True “Sex Positivity” would state that sex is a divine, beautiful thing, and it should be cherished and valued as the most intimate act that you can do with another person. Now this does not mean that we should embrace puritanical values of “saving yourself for marriage” or that we should slut shame those of us struggling with sex and love addictions. It *does* mean, however, that we need to set some fucking standards for ourselves. Stop letting ourselves be used by people who pretend to be our friends so they can use our bodies. We need to stop lying to ourselves and others that “it’s just sex,” that “it didn’t mean anything.” This is patently false. Every friendship, relationship, and bond, it all matters. Sharing your body and exploring intimacy with another person is a magical, incredible act that should be valued accordingly.
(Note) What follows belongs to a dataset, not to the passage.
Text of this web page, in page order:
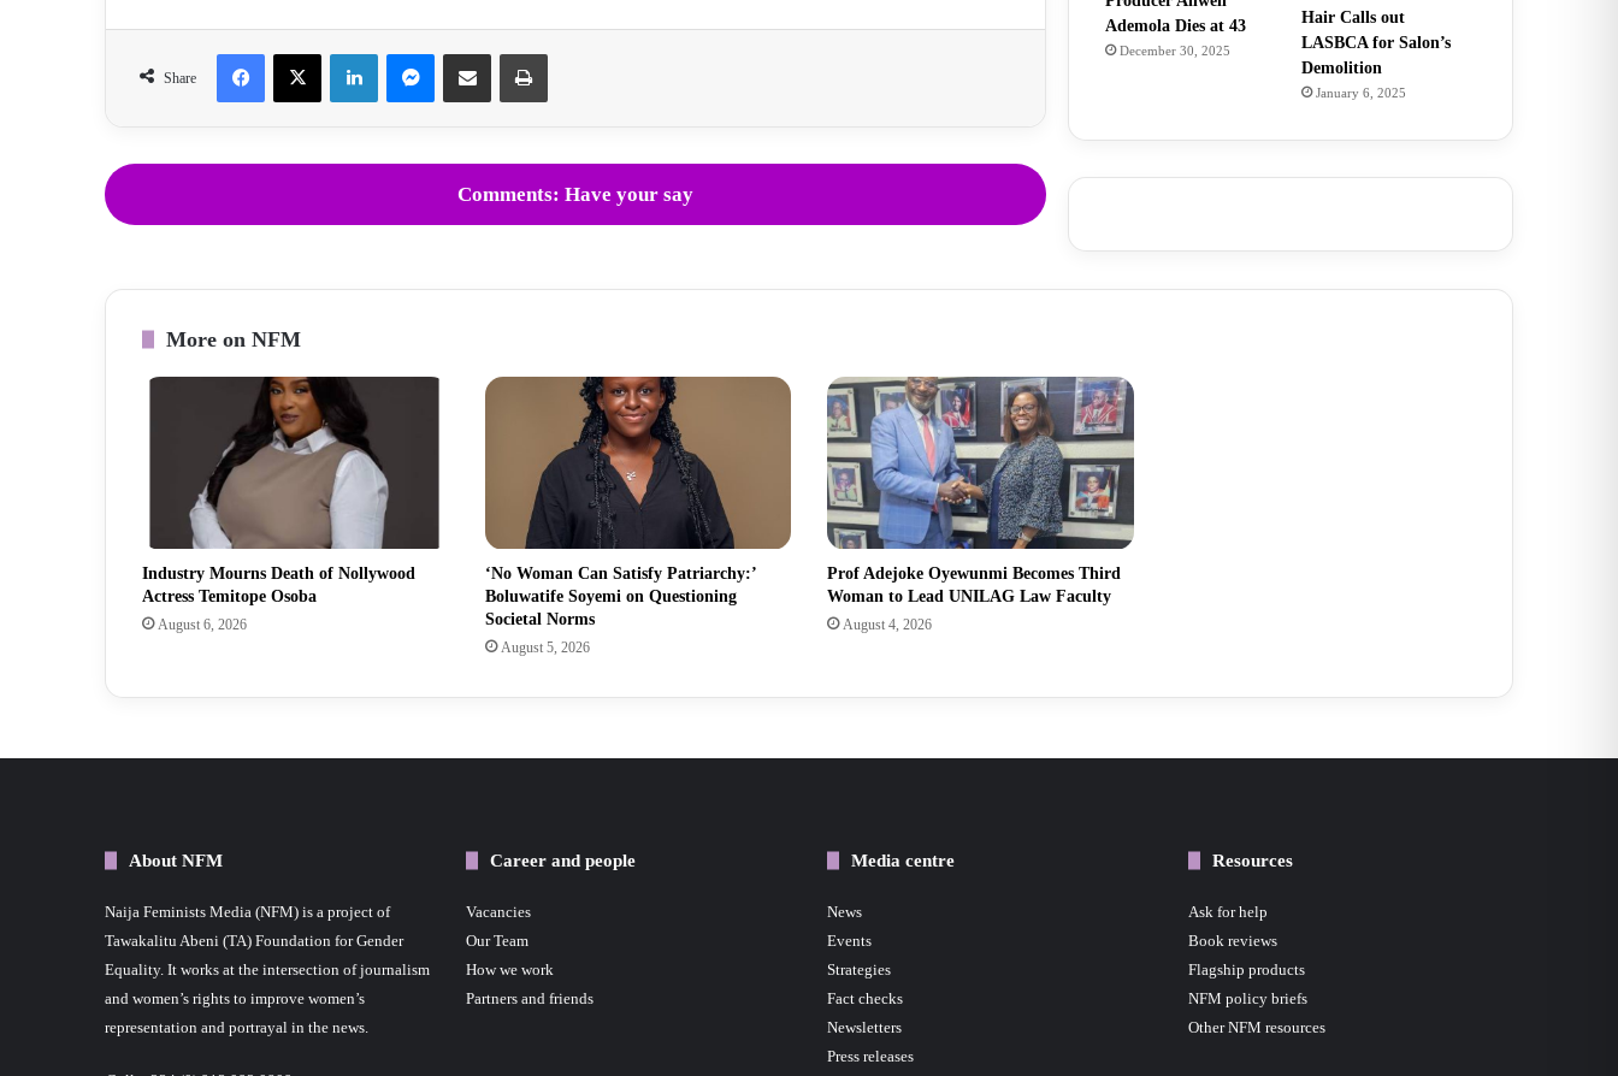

Having a lot of sex is not an inherently bad thing, but we have to be honest about our intentions and how this obsession with sex harms us, not just as individuals, but as a community.
Personally, I have been involved on and off for a number of years in a number of different nightlife scenes and continue to see the same cycles play out. People begin to organize events. Those events grow. Hypersexuality, Addiction, Emblezzlement, Drama. Fractures form and groups break off, fight on-and-offline, etc. The group explodes or deteriorates. Someone decides to pick up the torch and the cycle begins again.
So what do we do? Give up? Never go to a party again? No! We are allowed to have fun and go out. Substances and sex are not inherently or “morally” bad. I have met so many amazing people and had so many incredible, life-changing experiences through nightlife and club culture. But! We cannot rely on nightlife to be a solution to all of our problems. Building community through non-Nightlife events and spaces is how we gather and organize in a sustainable way and form those deep connections that hold communities together. Stop fucking your friends, and get together and crochet, or skateboard, watch movies, hike, make music. I don’t care what it is, but if your only “third space” is the club, and the only activity you do with other queers is drugs and sex, your only community will be other people engaging in the same destructive behavior as you, and our community will continue to devour itself. We deserve better.
So yes, go to the club Saturday night, but go to your friend's knitting circle on Sunday morning, too. And if there isn’t one? Make it.